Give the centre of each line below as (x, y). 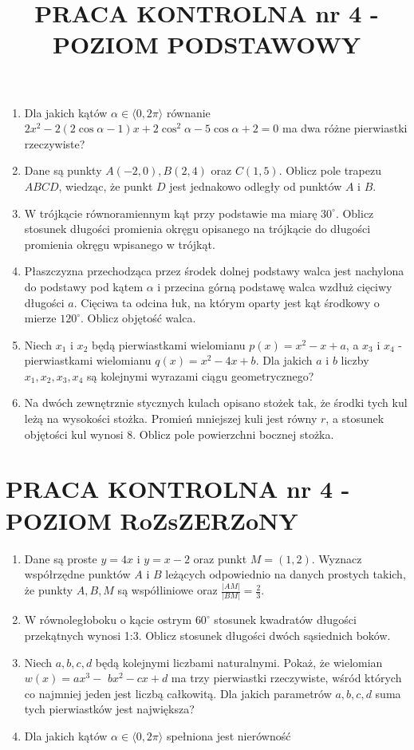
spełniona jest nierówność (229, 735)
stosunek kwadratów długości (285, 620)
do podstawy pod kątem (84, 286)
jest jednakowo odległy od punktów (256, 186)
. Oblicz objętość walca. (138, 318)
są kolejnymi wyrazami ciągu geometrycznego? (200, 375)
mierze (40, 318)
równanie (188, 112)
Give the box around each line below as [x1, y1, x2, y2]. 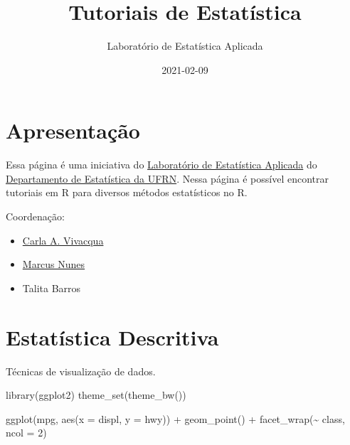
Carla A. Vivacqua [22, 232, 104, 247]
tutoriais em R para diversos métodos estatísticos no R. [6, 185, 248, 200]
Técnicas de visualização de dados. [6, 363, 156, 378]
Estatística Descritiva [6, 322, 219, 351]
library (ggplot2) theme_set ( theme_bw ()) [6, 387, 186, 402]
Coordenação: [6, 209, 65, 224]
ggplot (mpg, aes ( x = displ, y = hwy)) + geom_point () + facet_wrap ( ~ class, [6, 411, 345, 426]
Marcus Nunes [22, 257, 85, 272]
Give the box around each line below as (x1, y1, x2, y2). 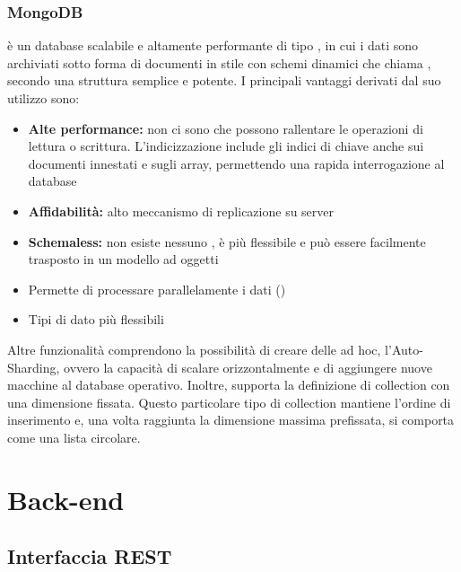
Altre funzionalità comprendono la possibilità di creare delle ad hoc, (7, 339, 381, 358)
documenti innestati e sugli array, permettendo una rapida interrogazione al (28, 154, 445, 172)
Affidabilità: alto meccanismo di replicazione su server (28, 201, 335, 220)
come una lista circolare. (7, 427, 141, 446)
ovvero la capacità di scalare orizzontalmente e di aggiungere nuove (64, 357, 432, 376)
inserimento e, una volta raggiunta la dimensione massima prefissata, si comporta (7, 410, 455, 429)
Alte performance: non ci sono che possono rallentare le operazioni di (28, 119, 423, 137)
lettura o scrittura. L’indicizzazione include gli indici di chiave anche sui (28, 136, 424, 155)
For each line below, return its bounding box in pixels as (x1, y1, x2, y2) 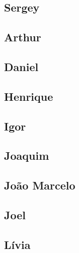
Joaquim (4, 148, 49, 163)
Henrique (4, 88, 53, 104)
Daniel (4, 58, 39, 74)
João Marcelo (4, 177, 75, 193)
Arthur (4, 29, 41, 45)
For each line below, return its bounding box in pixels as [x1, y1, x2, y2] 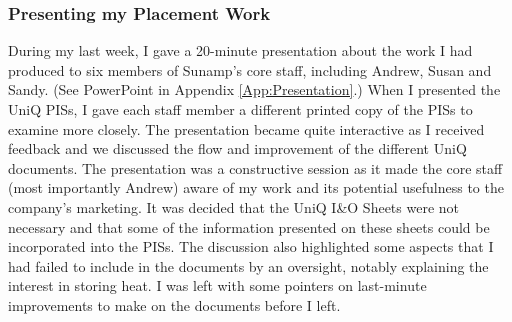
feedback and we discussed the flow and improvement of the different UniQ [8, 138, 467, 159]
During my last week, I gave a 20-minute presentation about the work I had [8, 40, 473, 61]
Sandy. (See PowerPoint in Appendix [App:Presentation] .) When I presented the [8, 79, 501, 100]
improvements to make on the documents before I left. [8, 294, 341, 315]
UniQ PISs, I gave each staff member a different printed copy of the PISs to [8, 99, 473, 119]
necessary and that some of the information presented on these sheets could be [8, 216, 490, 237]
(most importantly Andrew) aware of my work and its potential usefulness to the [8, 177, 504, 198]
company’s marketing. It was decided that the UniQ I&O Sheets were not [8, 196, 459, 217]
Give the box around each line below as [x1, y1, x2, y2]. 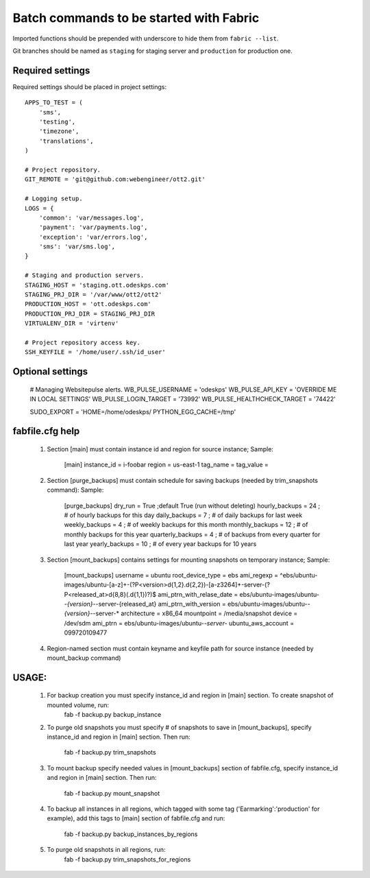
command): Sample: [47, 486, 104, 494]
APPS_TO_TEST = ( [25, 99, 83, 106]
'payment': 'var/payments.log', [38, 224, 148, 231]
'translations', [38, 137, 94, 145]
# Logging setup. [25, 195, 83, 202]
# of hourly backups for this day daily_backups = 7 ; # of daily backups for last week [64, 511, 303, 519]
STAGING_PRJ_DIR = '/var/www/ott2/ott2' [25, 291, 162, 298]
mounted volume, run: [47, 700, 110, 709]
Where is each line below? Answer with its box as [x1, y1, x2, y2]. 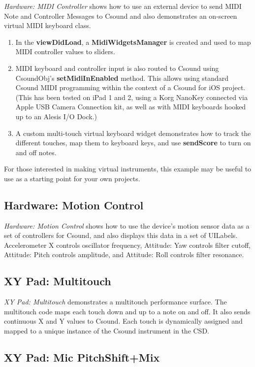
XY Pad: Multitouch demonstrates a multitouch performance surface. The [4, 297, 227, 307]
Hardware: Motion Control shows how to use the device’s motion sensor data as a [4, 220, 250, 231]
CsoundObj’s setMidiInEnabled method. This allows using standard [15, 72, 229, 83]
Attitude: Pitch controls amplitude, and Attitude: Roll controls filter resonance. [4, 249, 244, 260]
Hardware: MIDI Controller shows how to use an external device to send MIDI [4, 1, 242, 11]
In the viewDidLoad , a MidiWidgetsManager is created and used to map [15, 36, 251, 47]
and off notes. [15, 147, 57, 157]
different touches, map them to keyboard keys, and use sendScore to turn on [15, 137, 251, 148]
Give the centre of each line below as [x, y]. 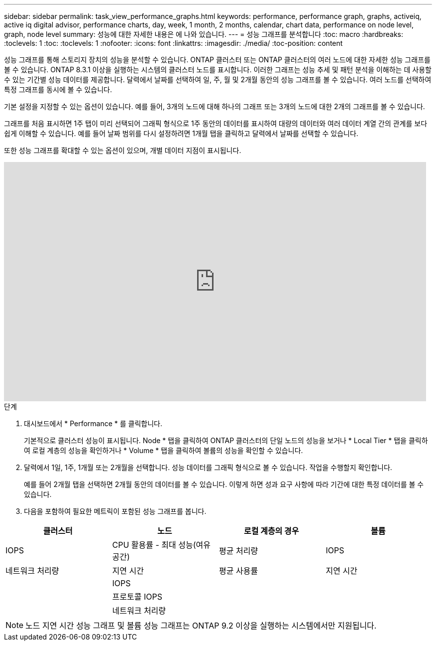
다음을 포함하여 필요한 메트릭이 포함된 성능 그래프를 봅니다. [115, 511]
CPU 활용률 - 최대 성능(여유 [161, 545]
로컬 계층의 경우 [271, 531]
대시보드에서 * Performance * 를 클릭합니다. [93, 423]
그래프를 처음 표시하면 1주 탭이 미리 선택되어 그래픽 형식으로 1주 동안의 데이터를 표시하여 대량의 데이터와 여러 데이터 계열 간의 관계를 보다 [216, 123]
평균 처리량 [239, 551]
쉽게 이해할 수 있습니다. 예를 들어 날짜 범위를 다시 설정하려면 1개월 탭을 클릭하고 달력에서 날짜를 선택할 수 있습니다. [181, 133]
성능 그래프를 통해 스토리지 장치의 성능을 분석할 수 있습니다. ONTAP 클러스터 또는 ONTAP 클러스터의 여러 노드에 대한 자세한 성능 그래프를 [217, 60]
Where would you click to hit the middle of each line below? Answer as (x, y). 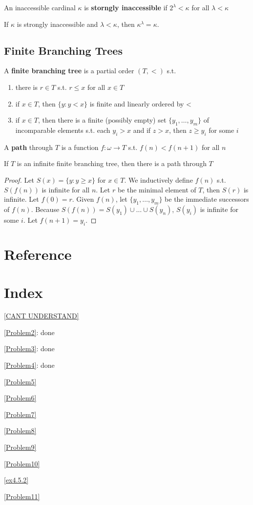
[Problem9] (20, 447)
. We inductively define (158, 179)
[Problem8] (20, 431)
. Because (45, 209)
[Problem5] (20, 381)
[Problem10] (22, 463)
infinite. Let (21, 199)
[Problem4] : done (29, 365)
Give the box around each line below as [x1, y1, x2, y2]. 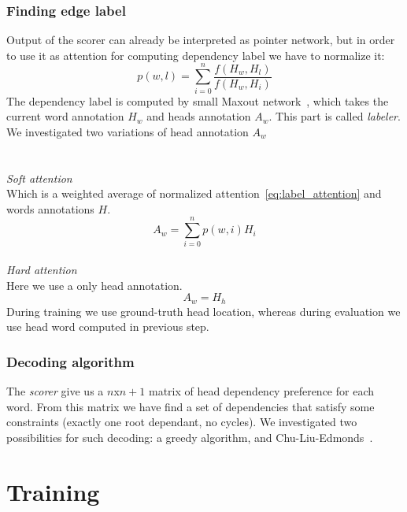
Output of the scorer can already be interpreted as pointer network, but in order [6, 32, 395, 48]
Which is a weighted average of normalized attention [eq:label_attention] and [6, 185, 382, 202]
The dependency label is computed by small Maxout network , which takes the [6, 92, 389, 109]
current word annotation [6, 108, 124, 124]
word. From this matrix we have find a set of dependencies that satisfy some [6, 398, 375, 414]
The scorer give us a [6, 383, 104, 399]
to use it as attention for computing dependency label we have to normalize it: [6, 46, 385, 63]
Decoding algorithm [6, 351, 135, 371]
* * *
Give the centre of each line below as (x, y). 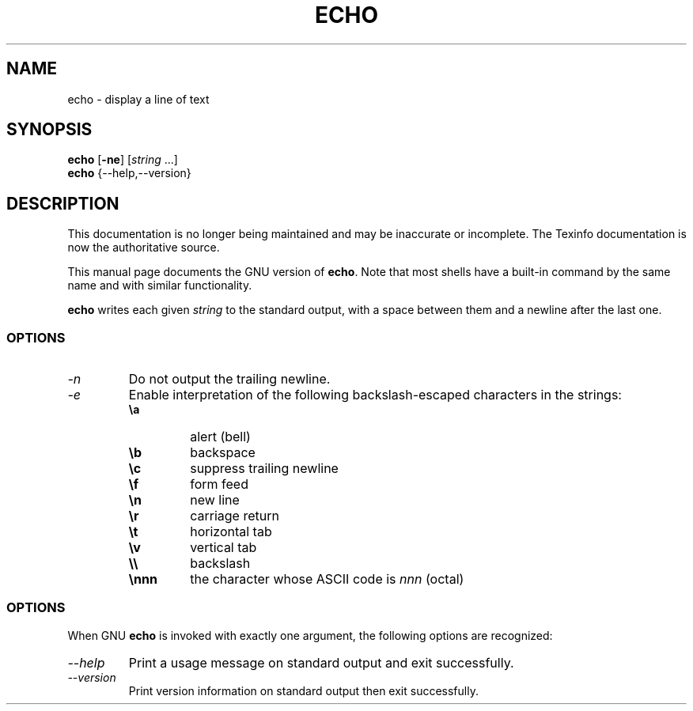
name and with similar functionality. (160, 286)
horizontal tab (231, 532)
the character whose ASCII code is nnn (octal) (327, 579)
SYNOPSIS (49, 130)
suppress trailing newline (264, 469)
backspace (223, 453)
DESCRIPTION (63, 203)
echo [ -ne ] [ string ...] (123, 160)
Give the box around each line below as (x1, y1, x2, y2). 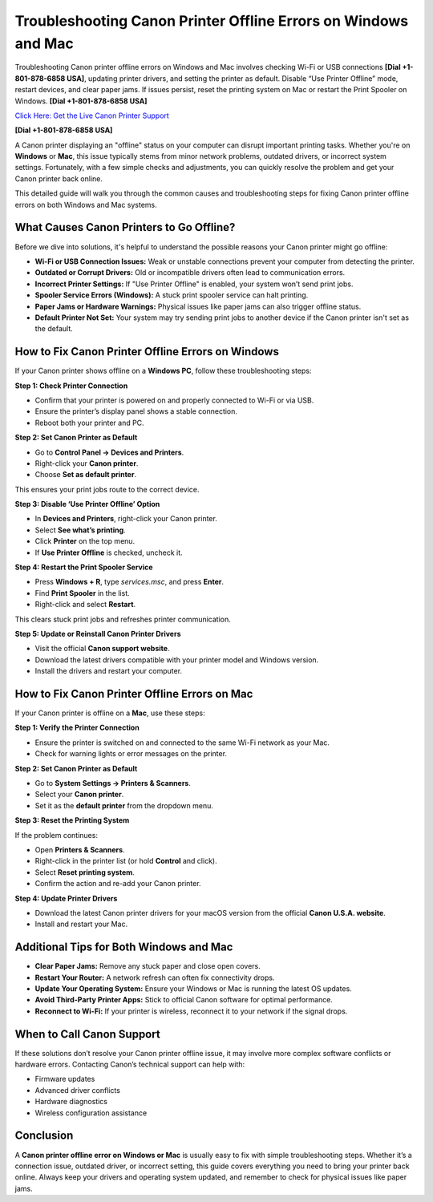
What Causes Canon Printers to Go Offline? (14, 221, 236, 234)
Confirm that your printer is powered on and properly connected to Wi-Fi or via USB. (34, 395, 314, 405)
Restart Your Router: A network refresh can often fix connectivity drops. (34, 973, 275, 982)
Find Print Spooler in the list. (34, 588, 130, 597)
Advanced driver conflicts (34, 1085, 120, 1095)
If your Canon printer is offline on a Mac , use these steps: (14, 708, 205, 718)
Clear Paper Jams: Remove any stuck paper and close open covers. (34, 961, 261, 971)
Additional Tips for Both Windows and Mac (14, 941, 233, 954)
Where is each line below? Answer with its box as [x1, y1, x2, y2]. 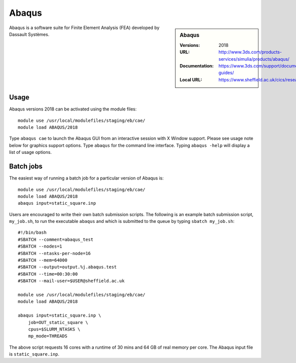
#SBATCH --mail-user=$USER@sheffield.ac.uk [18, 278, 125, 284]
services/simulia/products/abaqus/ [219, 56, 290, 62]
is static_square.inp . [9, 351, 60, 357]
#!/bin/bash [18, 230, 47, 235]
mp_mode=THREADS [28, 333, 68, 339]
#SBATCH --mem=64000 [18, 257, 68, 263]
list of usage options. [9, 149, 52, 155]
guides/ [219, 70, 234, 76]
--
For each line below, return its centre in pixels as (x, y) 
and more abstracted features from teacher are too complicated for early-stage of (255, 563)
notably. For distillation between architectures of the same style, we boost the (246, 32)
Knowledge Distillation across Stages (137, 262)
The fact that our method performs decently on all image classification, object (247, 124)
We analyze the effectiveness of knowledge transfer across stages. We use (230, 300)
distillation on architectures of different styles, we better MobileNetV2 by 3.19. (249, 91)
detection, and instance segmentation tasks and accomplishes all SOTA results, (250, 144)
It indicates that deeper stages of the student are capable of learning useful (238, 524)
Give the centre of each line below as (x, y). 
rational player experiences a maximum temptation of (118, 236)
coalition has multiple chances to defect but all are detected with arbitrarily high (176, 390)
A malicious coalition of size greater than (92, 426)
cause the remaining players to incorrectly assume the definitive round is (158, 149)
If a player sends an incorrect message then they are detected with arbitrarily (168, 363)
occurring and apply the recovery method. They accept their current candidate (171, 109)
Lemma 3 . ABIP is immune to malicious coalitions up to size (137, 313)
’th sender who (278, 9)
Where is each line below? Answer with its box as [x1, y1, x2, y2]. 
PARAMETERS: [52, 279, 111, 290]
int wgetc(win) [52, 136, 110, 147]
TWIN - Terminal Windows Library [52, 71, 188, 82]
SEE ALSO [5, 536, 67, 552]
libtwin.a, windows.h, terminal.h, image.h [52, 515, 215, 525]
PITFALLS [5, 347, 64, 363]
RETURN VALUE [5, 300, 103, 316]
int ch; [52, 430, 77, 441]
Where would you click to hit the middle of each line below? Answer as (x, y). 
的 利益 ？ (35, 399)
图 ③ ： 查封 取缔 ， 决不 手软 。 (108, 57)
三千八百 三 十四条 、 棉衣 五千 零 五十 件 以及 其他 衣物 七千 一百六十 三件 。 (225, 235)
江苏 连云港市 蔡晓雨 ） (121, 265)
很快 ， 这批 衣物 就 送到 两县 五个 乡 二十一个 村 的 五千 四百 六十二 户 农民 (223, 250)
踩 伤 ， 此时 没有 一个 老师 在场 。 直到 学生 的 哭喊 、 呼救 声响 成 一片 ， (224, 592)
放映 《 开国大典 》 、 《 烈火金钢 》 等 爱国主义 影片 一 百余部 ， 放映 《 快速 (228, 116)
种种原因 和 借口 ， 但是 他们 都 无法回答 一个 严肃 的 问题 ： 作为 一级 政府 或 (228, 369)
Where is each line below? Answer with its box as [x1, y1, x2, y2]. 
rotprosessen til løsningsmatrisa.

Your goal
Would you please show every line of the material above that includes the string "word"?

Solution for this problem
current word annotation [6, 108, 124, 124]
word. From this matrix we have find a set of dependencies that satisfy some [6, 398, 375, 414]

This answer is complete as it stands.